Öğrenme sürecimizin yaşamın diğer anlarından, bizden önceki toplumların söz ve eylemle taşınan tecrübelerinden ve doğadaki diğer varlıklardan koptuğu bir çağda yaşıyoruz. Oysa bilgi yalnızca cümlelere, kitaplara, sınıflara veya internete hapsedilmez. Bilgi, yeryüzünün üzerinde gezinen bulutlar, dağlardan denizlere akan nehirler veya vücudumuzu dolaşan kan damlaları gibi hareketli bir şey. Çoğalıyor, savruluyor ve yeniden birleşiyor. Parçalamıyor. Belki de en değerli bilgi, bize tüm bildiklerimizi unutmamızı öğütleyen bilgi.
Doğa Okulu için öğrenme; geçmiş ve gelecek zamanlar, insan ve diğer canlılar, birey ve diğer insanlar, çağlar ve coğrafyalar, teori ve pratik, çalışmak ve eğlenmek arasında bağlar kurabilmek anlamına geliyor. Öğrenmenin en uzağında duran eylem biçimi belki de bilgiyi duyarak hafızaya kaydetmek.
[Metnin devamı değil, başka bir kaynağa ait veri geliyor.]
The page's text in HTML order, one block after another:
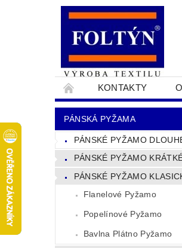
KONTAKTY
PRO OBCHODNÍKY
PÁNSKÁ PYŽAMA
PÁNSKÉ PYŽAMO
PÁNSKÉ PYŽAMO
PÁNSKÉ PYŽAMO
Flanelové Pyžamo
Popelínové Pyžamo
Bavlna Plátno Pyžamo
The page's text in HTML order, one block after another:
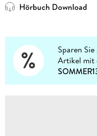
Hörbuch Download
Sparen Sie
Artikel mit
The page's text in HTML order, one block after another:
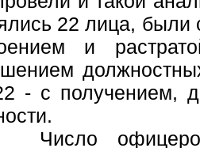
22 лица, были
и
- с получением,
офицеров,
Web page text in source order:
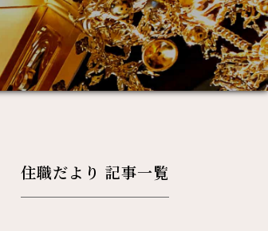
住職だより 記事一覧
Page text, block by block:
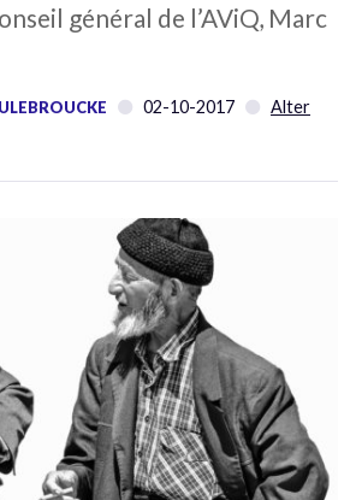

Bu nedenle Seferihisar Doğa Okulu, hazır bilgilerin tüketildiği bir mekan değil, yeni bilgilerin üretildiği bir öğrenme yeri. Ana fikri gereği, bu okuldaki derslerin sıradan öğretmen – öğrenci ilişkisi içinde üretilmesi mümkün değil. Doğa Okulu’na dahil olan hiç bir öğrenciyi üzerine bilgiler yazılacak boş bir sayfa olarak görmüyoruz. Okulumuz, her öğrencinin aynı zamanda kendi kültür ve deneyimiyle birlikte buraya katıldığını kabul ediyor ve okulun değerleri doğrultusunda kendisi de öğrenciden öğrenmeye çalışıyor. Öğrenci ve öğretmen ayrımı siliniyor. Bilgi üretimine katılan her öğrenciyle birlikte okulun bütünü de öğreniyor, gelişiyor ve değişiyor. Okul, üzerinde çalıştığı konularda bilgi üretirken, usta çırak öğrenme geleneğini sürdürüyor.
Orhanlı köyü halkı başta olmak üzere doğa kültürüne sahip tüm insanlar, bu okulun aday yamakları, çırakları oldukları gibi, aynı zamanda aday kalfaları ve ustaları. Doğa Okulu’nda yerel, bölgesel ve evrensel bilgiler arasında bir hiyerarşi kurmuyoruz. Burada, yazılı kültür sözlü kültürün, sözlü kültür ise yazılı kültürün üzerine egemenlik kurmuyor. Doğanın ve kadim toplumların sahip olduğu söz ve eyleme dayalı doğa kültürü, Doğa Okulu için tıpkı bir kütüphane gibi kaynak anlamına geliyor. Okulun tüm üretim süreçlerinin kaynağında doğa kültürü yer alıyor.
Burada dersler birbirinden kopuk bilgi havuzları olarak değil, birbiriyle ilişkileri olan bir öğretiler bütünü şeklinde gerçekleşiyor. Okulda, öğrencilerin kendisine söyleneni öğrenmesinden çok, farklı bilgiler arasında bağlar kurabilmesine ve böylece öğrenirken keyif almasına önem veriyoruz. Doğa Okulu, belki de her şeyden önce eğlenmenin ve öğrenmenin iç içe geçtiği bir yer.
Seferihisar Doğa Okulu’nun sınırları, mekanı ve zamanı aşan doğanın kendisi. Bu güne kadar insan tarafından korunmuş ve daha da zenginleştirilmiş her yer, dereler, zeytinlikler, makiler, köyler, mahalleler, aynı zamanda Seferihisar Doğa Okulu’nun sınıfları, bahçeleri, koridorları ve uygulama alanları.
Binlerce yıldır Anadolu’nun ve dünyanın hemen her köşesinde doğayı incitmeden yaşamış ve yaşamaya devam eden toplumlar hiç şüphesiz Doğa Okulu’nun temel ilham kaynağı. Bu toplumlar, rekabet yerine işbirliğine ve adil paylaşıma dayalı merkezsiz bir yaşamın mümkün olduğunu bize anlatıyor. Seferihisar Doğa Okulu onların izini sürüyor ve başka bir insanın mümkün olduğunu bir kez daha ortaya koymaya çalışıyor.